Israeli American musician (born 1984)

Tali Rubinstein (טלי רובינשטיין; born 15 August 1984) is an Israeli American contemporary jazz and classical recorder player, vocalist, composer, and educator. She has been featured as a songwriter and performer on a Latin Grammy winning album, and was listed as an artist on president Barack Obama's favorite songs of 2018. She is a pioneer on the instrument and the first recorder player to be well versed in myriad styles of music, performing across the world with classical orchestras, her jazz quartet, collaborating frequently with Javier Limón, Paco de Lucía's band, and Brooklyn Raga Massive, among many others.

== Biography ==
=== Early life ===
Tali grew up in Israel, studying Early music on the recorder with her teacher Bracha Kol (he). She went to the Thelma Yellin High School for the Arts and graduated with honors. When she was 20, she went to Tel Aviv University to study classical music and math, but wasn't sure that was what she wanted to do and decided to take a break. Around this time, she enrolled in the Rimon School of Jazz and Contemporary Music, where she studied jazz and improvisation along with learning more about contemporary music, and this led to her deciding to pursue this fully as a career.

=== Music career ===
She attended the Rimon School of Jazz and Contemporary Music and later was the first recorder player to study at the Berklee College of Music in Boston, Massachusetts. After finishing her studies at Berklee in 2014, she was based in Brooklyn, New York, and starred in a YouTube series that documented her life living as a recorder player in NYC.

She released her first single "Falling" as a solo artist in 2018 on Javier Limon's label, Casa Limon Music. In February 2021, she released a duo album called "Cybird" with harpsichord and piano player Apollonio Maeillo.

== Other work ==
In 2017, Tali was a special guest on Univision's U-Lab White Sessions, where she was interviewed and performed some of her songs with Alain Mallet, and Nêgah Santos. She also was a featured performer in October at the Sopot Jazz Festival with Greg Osby.

In 2018, Carnegie Hall produced six educational videos with Tali for beginner recorder players.

In 2019, she was featured as part of a SpongeBob SquarePants 2-part Nickelodeon YouTube series for learning how to play some songs on the recorder.
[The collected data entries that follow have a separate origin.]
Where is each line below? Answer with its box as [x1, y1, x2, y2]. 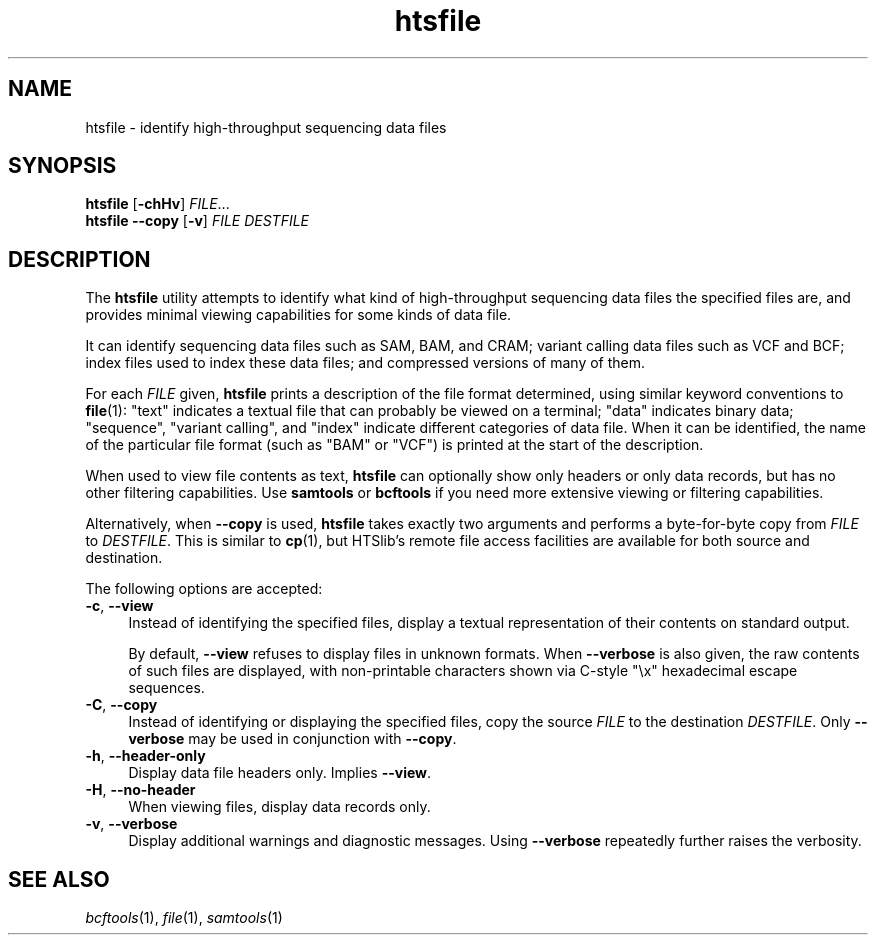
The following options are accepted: [85, 580, 323, 598]
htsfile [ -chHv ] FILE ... [85, 195, 230, 213]
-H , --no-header [85, 781, 196, 799]
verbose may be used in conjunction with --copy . [128, 730, 457, 748]
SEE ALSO [8, 866, 110, 892]
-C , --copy [85, 696, 158, 714]
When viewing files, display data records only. [128, 798, 431, 816]
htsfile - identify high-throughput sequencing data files [85, 118, 447, 136]
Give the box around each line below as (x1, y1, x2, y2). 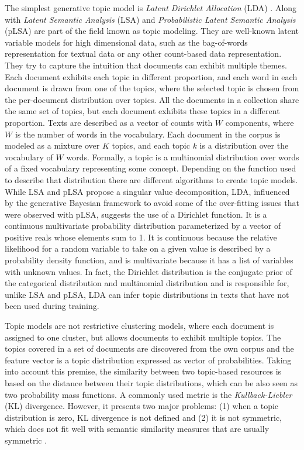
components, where (225, 116, 294, 128)
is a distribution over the (199, 139, 289, 152)
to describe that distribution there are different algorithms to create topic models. (5, 173, 298, 186)
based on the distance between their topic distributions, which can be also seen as (5, 377, 298, 389)
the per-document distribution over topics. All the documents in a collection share (5, 93, 299, 105)
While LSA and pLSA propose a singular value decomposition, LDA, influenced (5, 185, 290, 197)
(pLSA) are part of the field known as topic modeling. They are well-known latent (5, 25, 299, 37)
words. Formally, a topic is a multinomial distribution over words (66, 150, 299, 163)
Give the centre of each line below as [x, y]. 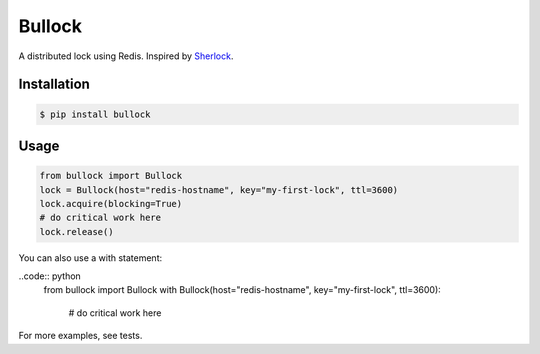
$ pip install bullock [95, 114]
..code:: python [50, 276]
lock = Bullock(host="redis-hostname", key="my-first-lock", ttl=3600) [219, 189]
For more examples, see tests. [80, 336]
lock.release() [76, 231]
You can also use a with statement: [90, 257]
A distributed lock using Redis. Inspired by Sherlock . [126, 56]
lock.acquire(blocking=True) [111, 203]

She composed the music for David Trueba's 2020 film, "A este lado del mundo", along with Javier Limón, and Layth Sidiq. She also scored the 2015 short film, "Drifting", by Roee Messinger.

== Discography ==

=== As a leader ===
- Lullaby (with Noam Shacham, 2012)
- Tal y Tali (Casa Limón, 2014)
- Cybird (with Apollonio Maiello, 2021)

=== As a guest ===
With Javier Limón
- Promesas de Tierra (Casa Limón, 2013)
- Entre 20 Aguas: A La Música De Paco De Lucía (Casa Limón, 2015)
- Refugio Del Sonido (Casa Limón, 2016)
- OQ (IMG Artists, 2018)

With Alain Mallet
- Mutt Slang (ETrain, 2018)
- Mutt Slang 2 (Origin, 2020)

With David Broza
- En Casa Limón (S-Curve, 2020)

With Tonina
- Black Angel (Casa Limón, 2018)

With Wildes Holz
- Freunde (HOLZ, 2018)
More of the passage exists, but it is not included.